What you have to do = Begin with the first line of the entries below and reproduce each line exactly, ending with the line that holds "as well as the definitions and boundaries of".

Task material =
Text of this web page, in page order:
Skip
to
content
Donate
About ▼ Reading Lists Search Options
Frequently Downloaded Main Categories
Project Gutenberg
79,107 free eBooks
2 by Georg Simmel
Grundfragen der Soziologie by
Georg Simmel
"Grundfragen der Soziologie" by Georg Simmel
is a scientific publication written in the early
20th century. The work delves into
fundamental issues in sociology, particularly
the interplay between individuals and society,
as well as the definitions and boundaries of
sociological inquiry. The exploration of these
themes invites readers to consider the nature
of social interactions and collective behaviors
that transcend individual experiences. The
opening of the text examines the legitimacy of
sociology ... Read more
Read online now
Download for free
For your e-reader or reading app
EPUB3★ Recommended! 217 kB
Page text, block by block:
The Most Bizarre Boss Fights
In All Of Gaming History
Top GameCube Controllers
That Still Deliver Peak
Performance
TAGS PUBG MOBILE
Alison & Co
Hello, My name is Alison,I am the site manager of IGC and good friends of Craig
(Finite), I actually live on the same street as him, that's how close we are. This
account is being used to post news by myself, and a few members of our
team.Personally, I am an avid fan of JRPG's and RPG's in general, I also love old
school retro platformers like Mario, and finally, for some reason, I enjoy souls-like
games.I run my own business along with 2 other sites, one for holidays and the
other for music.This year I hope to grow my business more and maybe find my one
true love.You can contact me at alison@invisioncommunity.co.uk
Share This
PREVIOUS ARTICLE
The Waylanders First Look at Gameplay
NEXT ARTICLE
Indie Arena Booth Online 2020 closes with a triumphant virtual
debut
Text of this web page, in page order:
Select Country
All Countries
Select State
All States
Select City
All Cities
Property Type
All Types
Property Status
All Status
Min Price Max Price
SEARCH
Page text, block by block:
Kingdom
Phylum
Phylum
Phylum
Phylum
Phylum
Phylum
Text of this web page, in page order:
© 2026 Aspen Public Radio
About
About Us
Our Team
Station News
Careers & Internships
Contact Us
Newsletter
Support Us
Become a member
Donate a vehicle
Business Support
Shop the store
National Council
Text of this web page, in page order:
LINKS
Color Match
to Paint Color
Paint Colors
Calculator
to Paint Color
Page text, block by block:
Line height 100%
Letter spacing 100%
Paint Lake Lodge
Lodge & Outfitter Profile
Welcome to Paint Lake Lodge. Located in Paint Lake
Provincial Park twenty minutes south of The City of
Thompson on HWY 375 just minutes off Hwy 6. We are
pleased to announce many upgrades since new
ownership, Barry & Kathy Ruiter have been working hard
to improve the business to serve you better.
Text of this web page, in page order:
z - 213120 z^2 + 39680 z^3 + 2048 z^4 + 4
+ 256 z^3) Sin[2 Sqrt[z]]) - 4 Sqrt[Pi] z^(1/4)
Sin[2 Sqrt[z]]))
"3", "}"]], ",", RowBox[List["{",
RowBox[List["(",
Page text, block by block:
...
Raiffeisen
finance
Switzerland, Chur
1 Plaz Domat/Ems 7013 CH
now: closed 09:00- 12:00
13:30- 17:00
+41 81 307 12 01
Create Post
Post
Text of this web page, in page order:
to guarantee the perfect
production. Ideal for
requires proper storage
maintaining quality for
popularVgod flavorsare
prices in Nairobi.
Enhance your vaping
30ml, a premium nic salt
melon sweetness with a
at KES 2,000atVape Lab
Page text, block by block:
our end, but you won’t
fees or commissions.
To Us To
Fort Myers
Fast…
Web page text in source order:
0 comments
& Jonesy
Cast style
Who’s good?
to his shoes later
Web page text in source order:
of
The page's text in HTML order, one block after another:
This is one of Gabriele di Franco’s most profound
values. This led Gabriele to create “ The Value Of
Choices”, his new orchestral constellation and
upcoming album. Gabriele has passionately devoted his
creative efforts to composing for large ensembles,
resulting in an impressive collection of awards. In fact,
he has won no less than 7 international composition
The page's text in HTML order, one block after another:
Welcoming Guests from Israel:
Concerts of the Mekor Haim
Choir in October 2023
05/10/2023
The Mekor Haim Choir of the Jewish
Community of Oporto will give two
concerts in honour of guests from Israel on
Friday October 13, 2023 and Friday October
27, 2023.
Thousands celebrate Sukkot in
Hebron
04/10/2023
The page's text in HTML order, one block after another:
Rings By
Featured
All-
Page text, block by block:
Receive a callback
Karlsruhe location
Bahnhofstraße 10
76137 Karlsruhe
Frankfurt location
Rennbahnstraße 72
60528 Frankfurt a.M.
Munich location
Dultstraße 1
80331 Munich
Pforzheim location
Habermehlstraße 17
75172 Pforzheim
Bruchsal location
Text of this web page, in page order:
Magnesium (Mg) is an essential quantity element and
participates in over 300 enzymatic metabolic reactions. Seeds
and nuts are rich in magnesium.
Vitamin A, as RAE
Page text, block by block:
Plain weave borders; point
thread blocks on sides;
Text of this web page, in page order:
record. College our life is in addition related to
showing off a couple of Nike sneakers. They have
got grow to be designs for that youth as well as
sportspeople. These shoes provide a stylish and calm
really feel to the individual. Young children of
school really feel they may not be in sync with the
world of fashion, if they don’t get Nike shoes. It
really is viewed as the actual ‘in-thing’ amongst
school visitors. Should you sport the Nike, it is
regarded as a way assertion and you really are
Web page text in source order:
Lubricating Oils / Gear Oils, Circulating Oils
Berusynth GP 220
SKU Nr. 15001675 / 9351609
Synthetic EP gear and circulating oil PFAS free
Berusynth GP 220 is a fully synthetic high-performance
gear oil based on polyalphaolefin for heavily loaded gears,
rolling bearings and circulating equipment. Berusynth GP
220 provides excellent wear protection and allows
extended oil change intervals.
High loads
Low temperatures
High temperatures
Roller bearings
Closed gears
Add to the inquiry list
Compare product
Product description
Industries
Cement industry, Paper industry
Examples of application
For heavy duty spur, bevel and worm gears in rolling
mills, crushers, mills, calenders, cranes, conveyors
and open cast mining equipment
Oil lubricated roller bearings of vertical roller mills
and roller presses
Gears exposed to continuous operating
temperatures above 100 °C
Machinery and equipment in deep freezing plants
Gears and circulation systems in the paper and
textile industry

Finished exercise =
Text of this web page, in page order:
Skip
to
content
Donate
About ▼ Reading Lists Search Options
Frequently Downloaded Main Categories
Project Gutenberg
79,107 free eBooks
2 by Georg Simmel
Grundfragen der Soziologie by
Georg Simmel
"Grundfragen der Soziologie" by Georg Simmel
is a scientific publication written in the early
20th century. The work delves into
fundamental issues in sociology, particularly
the interplay between individuals and society,
as well as the definitions and boundaries of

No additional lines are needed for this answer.